Zawodnik Wisły Kraków: Uwierzyliśmy w swoje umiejętności, jednak zdajemy sobie sprawę z wagi starcia z Legią
W sobotę Biała Gwiazda odczarowała stadion Śląska Wrocław i wygrała z ekipą Jana Urbana. Świetną pracę w środku pola wykonał Pol Llonch. - Jestem bardzo zadowolony. Uważam, że cała drużyna pokazała siłę w tym spotkaniu. Cieszę się, iż wyjeżdżamy stąd z trzema punktami - rozpoczął 25-latek.
Sobotni pojedynek został rozstrzygnięty przez Hiszpanów. Pierwszą bramkę zdobył Jesús Imaz, zaś drugą z jedenastu metrów Carlos López. Czy arbiter słusznie wskazał na wapno? -Szczerze mówiąc nie widziałem tej sytuacji z rzutem karnym, ponieważ byłem zbyt daleko. Zakładam jednak, że skoro sędzia wrócił do tej akcji za pomocą systemu VAR, to podjął słuszną decyzję - wyjaśniał.
- Kolejny mecz na zero z tyłu to dodatkowy plus. W ostatniej kolejce też zachowaliśmy czyste konto, jednak nie strzeliliśmy bramki, chociaż mieliśmy mnóstwo okazji - przypominał Hiszpan.
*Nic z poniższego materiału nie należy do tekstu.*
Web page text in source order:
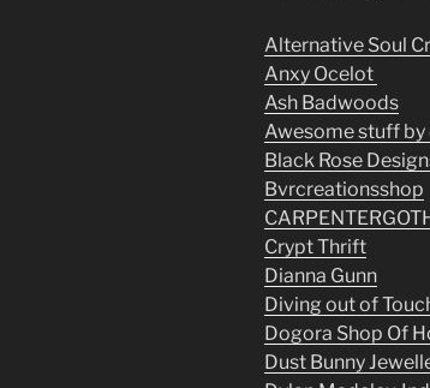
Alternative Soul
Anxy Ocelot
Ash Badwoods
Awesome stuff by
Black Rose
Bvrcreationsshop
Crypt Thrift
Dianna Gunn
Diving out of
Dogora Shop Of
Dust Bunny
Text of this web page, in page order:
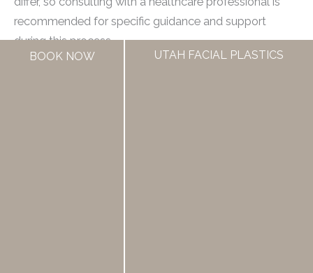
recommended for specific guidance and support
during this process.
BOOK NOW UTAH FACIAL PLASTICS
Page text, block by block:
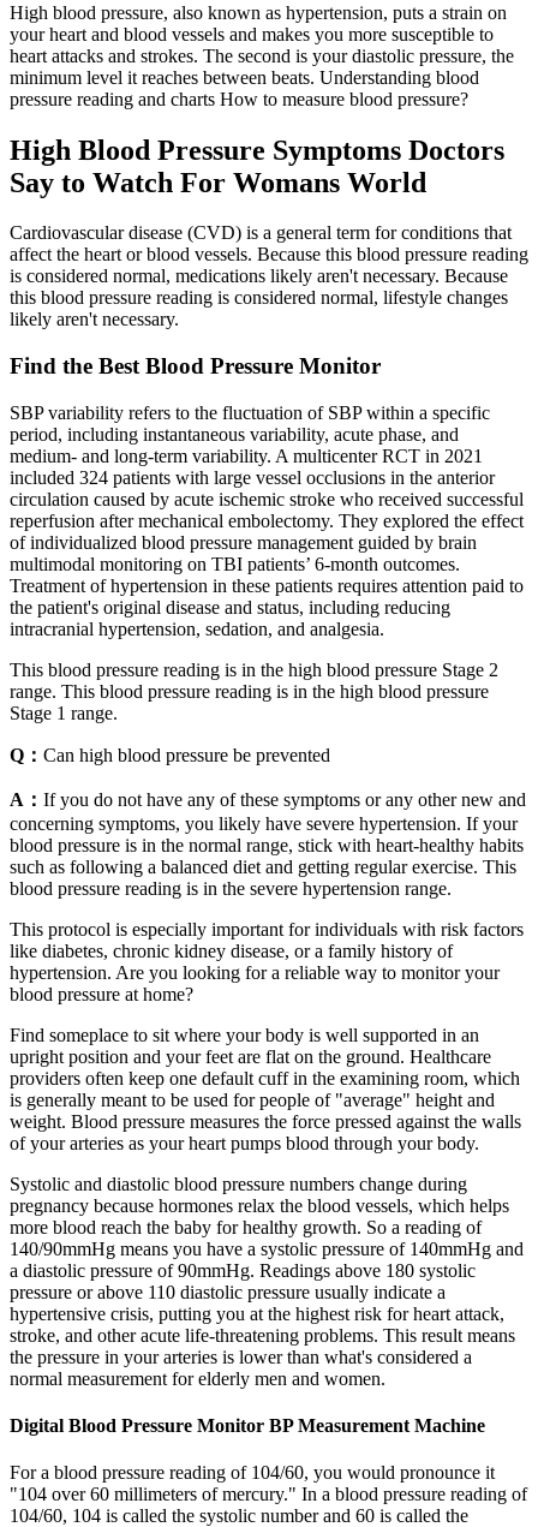
High blood pressure, also known as hypertension, puts a strain on
your heart and blood vessels and makes you more susceptible to
heart attacks and strokes. The second is your diastolic pressure, the
minimum level it reaches between beats. Understanding blood
pressure reading and charts How to measure blood pressure?
High Blood Pressure Symptoms Doctors
Say to Watch For Womans World
Cardiovascular disease (CVD) is a general term for conditions that
affect the heart or blood vessels. Because this blood pressure reading
is considered normal, medications likely aren't necessary. Because
this blood pressure reading is considered normal, lifestyle changes
likely aren't necessary.
Find the Best Blood Pressure Monitor
SBP variability refers to the fluctuation of SBP within a specific
period, including instantaneous variability, acute phase, and
medium- and long-term variability. A multicenter RCT in 2021
included 324 patients with large vessel occlusions in the anterior
circulation caused by acute ischemic stroke who received successful
reperfusion after mechanical embolectomy. They explored the effect
of individualized blood pressure management guided by brain
multimodal monitoring on TBI patients’ 6-month outcomes.
Treatment of hypertension in these patients requires attention paid to
the patient's original disease and status, including reducing
intracranial hypertension, sedation, and analgesia.
This blood pressure reading is in the high blood pressure Stage 2
range. This blood pressure reading is in the high blood pressure
Stage 1 range.
Q： Can high blood pressure be prevented
A： If you do not have any of these symptoms or any other new and
concerning symptoms, you likely have severe hypertension. If your
blood pressure is in the normal range, stick with heart-healthy habits
such as following a balanced diet and getting regular exercise. This
blood pressure reading is in the severe hypertension range.
This protocol is especially important for individuals with risk factors
like diabetes, chronic kidney disease, or a family history of
hypertension. Are you looking for a reliable way to monitor your
blood pressure at home?
Find someplace to sit where your body is well supported in an
upright position and your feet are flat on the ground. Healthcare
providers often keep one default cuff in the examining room, which
is generally meant to be used for people of "average" height and
weight. Blood pressure measures the force pressed against the walls
of your arteries as your heart pumps blood through your body.
Systolic and diastolic blood pressure numbers change during
pregnancy because hormones relax the blood vessels, which helps
more blood reach the baby for healthy growth. So a reading of
140/90mmHg means you have a systolic pressure of 140mmHg and
a diastolic pressure of 90mmHg. Readings above 180 systolic
pressure or above 110 diastolic pressure usually indicate a
hypertensive crisis, putting you at the highest risk for heart attack,
stroke, and other acute life-threatening problems. This result means
the pressure in your arteries is lower than what's considered a
normal measurement for elderly men and women.
Digital Blood Pressure Monitor BP Measurement Machine
For a blood pressure reading of 104/60, you would pronounce it
"104 over 60 millimeters of mercury." In a blood pressure reading of
104/60, 104 is called the systolic number and 60 is called the
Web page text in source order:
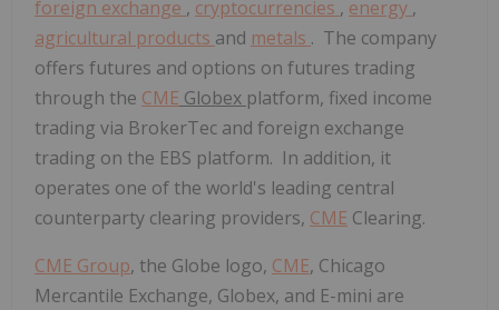
foreign exchange , cryptocurrencies , energy ,
agricultural products and metals . The company
offers futures and options on futures trading
through the CME Globex platform, fixed income
trading via BrokerTec and foreign exchange
trading on the EBS platform. In addition, it
operates one of the world's leading central
counterparty clearing providers, CME Clearing.
CME Group, the Globe logo, CME, Chicago
Mercantile Exchange, Globex, and E-mini are
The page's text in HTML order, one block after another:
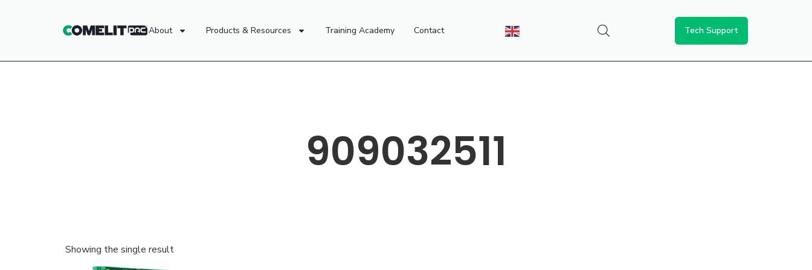
About Products & Resources Training Academy Contact Tech Support
909032511
Showing the single result

Biała Gwiazda jest pierwszą drużyną w tym sezonie, której udało się pokonać wrocławian na ich terenie. - Podchodząc do tego pojedynku wiedzieliśmy, że Śląsk ma serię meczów bez porażki u siebie. Wrocławianie to silna ekipa, która na własnym obiekcie gra bardzo dobrze. Wyszliśmy na boisko w bojowych nastrojach i naszym celem było zakończyć ich passę - kontynuował wychowanek CE L’Hospitalet.
Między meczami z Jagiellonią Białystok i ze Śląskiem Wrocław Biała Gwiazda rozegrała spotkanie towarzyskie z Bruk-Betem Termalicą Nieciecza. - Konfrontacja z Niecieczą była niezwykle pomocna. Naprawdę intensywnie spędziliśmy przerwę reprezentacyjną. Dobrze przepracowaliśmy ten czas. Starcie ze Słoniami pozwoliło nam udoskonalić pewne aspekty - przyznał Pol.
Zawodnicy Białej Gwiazdy mają już z tyłu głowy niedzielną potyczkę z warszawianami. - Wiem, jak ważne jest następne spotkanie. Sobotnia wygrana dała nam dużo pewności siebie. Uwierzyliśmy w swoje umiejętności, jednak zdajemy sobie sprawę z wagi starcia z Legią - zakończył defensywny pomocnik Białej Gwiazdy.